SUPPLIED MATERIAL below:

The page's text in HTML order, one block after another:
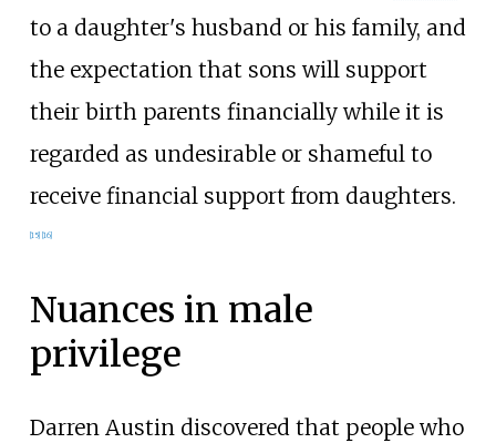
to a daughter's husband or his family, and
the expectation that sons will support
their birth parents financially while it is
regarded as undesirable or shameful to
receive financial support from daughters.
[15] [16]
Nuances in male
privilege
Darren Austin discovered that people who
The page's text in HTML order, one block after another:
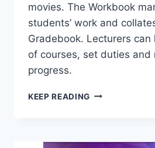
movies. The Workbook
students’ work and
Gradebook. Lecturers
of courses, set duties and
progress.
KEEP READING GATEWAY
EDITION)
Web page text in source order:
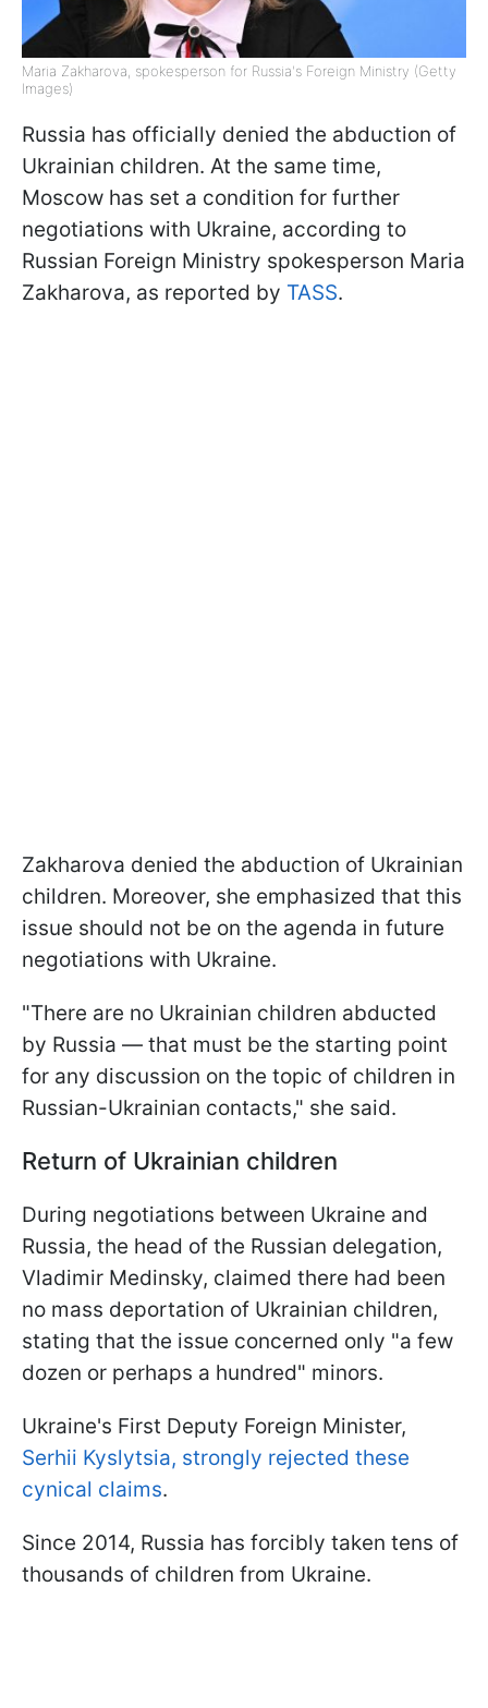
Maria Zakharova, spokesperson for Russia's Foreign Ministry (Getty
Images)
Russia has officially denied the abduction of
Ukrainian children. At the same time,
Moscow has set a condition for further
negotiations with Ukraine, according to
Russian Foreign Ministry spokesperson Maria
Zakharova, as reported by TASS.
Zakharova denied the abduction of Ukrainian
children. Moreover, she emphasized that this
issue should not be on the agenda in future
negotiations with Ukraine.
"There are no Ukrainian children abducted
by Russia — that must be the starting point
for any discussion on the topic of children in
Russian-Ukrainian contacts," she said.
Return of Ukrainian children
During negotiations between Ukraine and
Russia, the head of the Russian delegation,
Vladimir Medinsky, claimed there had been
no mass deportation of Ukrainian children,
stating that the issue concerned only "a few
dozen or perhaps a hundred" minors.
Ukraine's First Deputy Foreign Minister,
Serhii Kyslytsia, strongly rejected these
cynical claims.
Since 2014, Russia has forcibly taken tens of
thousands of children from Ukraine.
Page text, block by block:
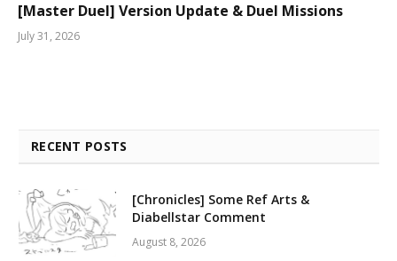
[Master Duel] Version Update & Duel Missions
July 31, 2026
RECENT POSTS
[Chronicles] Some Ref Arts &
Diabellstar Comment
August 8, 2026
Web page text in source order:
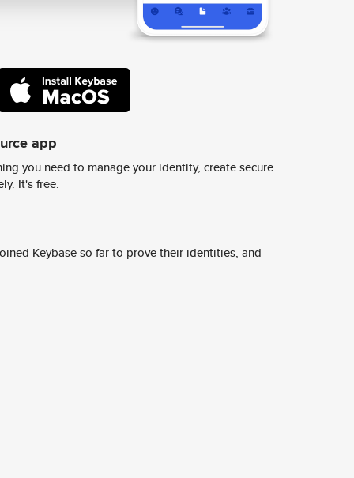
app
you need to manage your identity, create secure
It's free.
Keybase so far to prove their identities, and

End of SUPPLIED MATERIAL.

> [EXERCISE INSTRUCTIONS]: With the pictures omitted, set down each line exactly, starting at the first line of the records above and ending with the line that contains "Ukrainian children abducted".

> [ANSWER TO THIS TASK]:
The page's text in HTML order, one block after another:
to a daughter's husband or his family, and
the expectation that sons will support
their birth parents financially while it is
regarded as undesirable or shameful to
receive financial support from daughters.
[15] [16]
Nuances in male
privilege
Darren Austin discovered that people who
The page's text in HTML order, one block after another:
movies. The Workbook
students’ work and
Gradebook. Lecturers
of courses, set duties and
progress.
KEEP READING GATEWAY
EDITION)
Web page text in source order:
Maria Zakharova, spokesperson for Russia's Foreign Ministry (Getty
Images)
Russia has officially denied the abduction of
Ukrainian children. At the same time,
Moscow has set a condition for further
negotiations with Ukraine, according to
Russian Foreign Ministry spokesperson Maria
Zakharova, as reported by TASS.
Zakharova denied the abduction of Ukrainian
children. Moreover, she emphasized that this
issue should not be on the agenda in future
negotiations with Ukraine.
"There are no Ukrainian children abducted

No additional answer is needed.